As was somewhat pointed out, you need to examine exactly where your bottleneck is and why you're using threading.
By moving to multiple threads, you do have a potential for increased performance. However, if you're updating the same DataTable with each thread, you're limited by the DataTable. Only one thread can write to the DataTable at one time (which you control with a lock), so you're still fundamentally processing in sequence.
On the other hand, most databases are designed for multiple connections, running on multiple threads, and have been highly tuned for that purpose. If you want to still use multiple threads: let each thread have its own connection to the database, and do its own processing.
Now, depending on the kind of processing going on, your bottleneck may be in opening and processing the file, and not in the database update.
One way to split things up:
- Put all the file names to be processed into a filename Queue.
- Create a thread (or threads) to pull an item off the filename Queue, open and parse and process the file, and push the results into a result Queue.
- Have another thread take the results from the result Queue, and insert them into the database.
These can run simultaneously... the database won't be updated until there's something to update, and will just wait in the meantime.
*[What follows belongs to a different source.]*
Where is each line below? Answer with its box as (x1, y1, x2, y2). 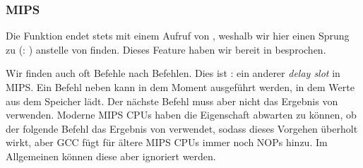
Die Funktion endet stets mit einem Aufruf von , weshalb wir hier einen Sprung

This approach lets you really know who is waiting on whom. If the read/process file part is slow, create more threads to do that. If the insert into database part is slow, create more threads to do that. The queues just need to be synchronized.
So, pseudocode:
Queue<string> _filesToProcess = new Queue<string>();
Queue<string> _results = new Queue<string>();
Thread _fileProcessingThread = new Thread( ProcessFiles );
Thread _databaseUpdatingThread = new Thread( UpdateDatabase );
bool _finished = false;
static void Main()
{
foreach( string fileName in GetFileNamesToProcess() )
{
_filesToProcess.Enqueue( fileName );
}
_fileProcessingThread.Start();
_databaseUpdatingThread.Start();
// if we want to wait until they're both finished
_fileProcessingThread.Join();
_databaseUpdatingThread.Join();
Console.WriteLine( "Done" );
}
void ProcessFiles()
{
bool filesLeft = true;
lock( _filesToProcess ){ filesLeft = _filesToProcess.Count() > 0; }
while( filesLeft )
{
string fileToProcess;
lock( _filesToProcess ){ fileToProcess = _filesToProcess.Dequeue(); }
string resultAsString = ProcessFileAndGetResult( fileToProcess );
lock( _results ){ _results.Enqueue( resultAsString ); }
Thread.Sleep(1); // prevent the CPU from being 100%
lock( _filesToProcess ){ filesLeft = _filesToProcess.Count() > 0; }
}
_finished = true;
}
void UpdateDatabase()
{
bool pendingResults = false;
lock( _results ){ pendingResults = _results.Count() > 0; }
while( !_finished || pendingResults )
{
if( pendingResults )
{
string resultsAsString;
lock( _results ){ resultsAsString = _results.Dequeue(); }
InsertIntoDatabase( resultsAsString ); // implement this however
}
Thread.Sleep( 1 ); // prevents the CPU usage from being 100%
lock( _results ){ pendingResults = _results.Count() > 0; }
}
}
I'm pretty sure there's ways to make that "better", but it should do the trick so you can read and process data while also adding completed data to the database, and take advantage of threading.
If you want another Thread to process files, or to update the database, just create a new Thread( MethodName ), and call Start().
It's not the simplest example, but I think it's thorough. You're synchronizing two queues, and you need to make sure each is locked before accessing. You're keeping track of when each thread should finish, and you have data being marshaled between threads, but never processed more than once, using Queues.
Hope that helps.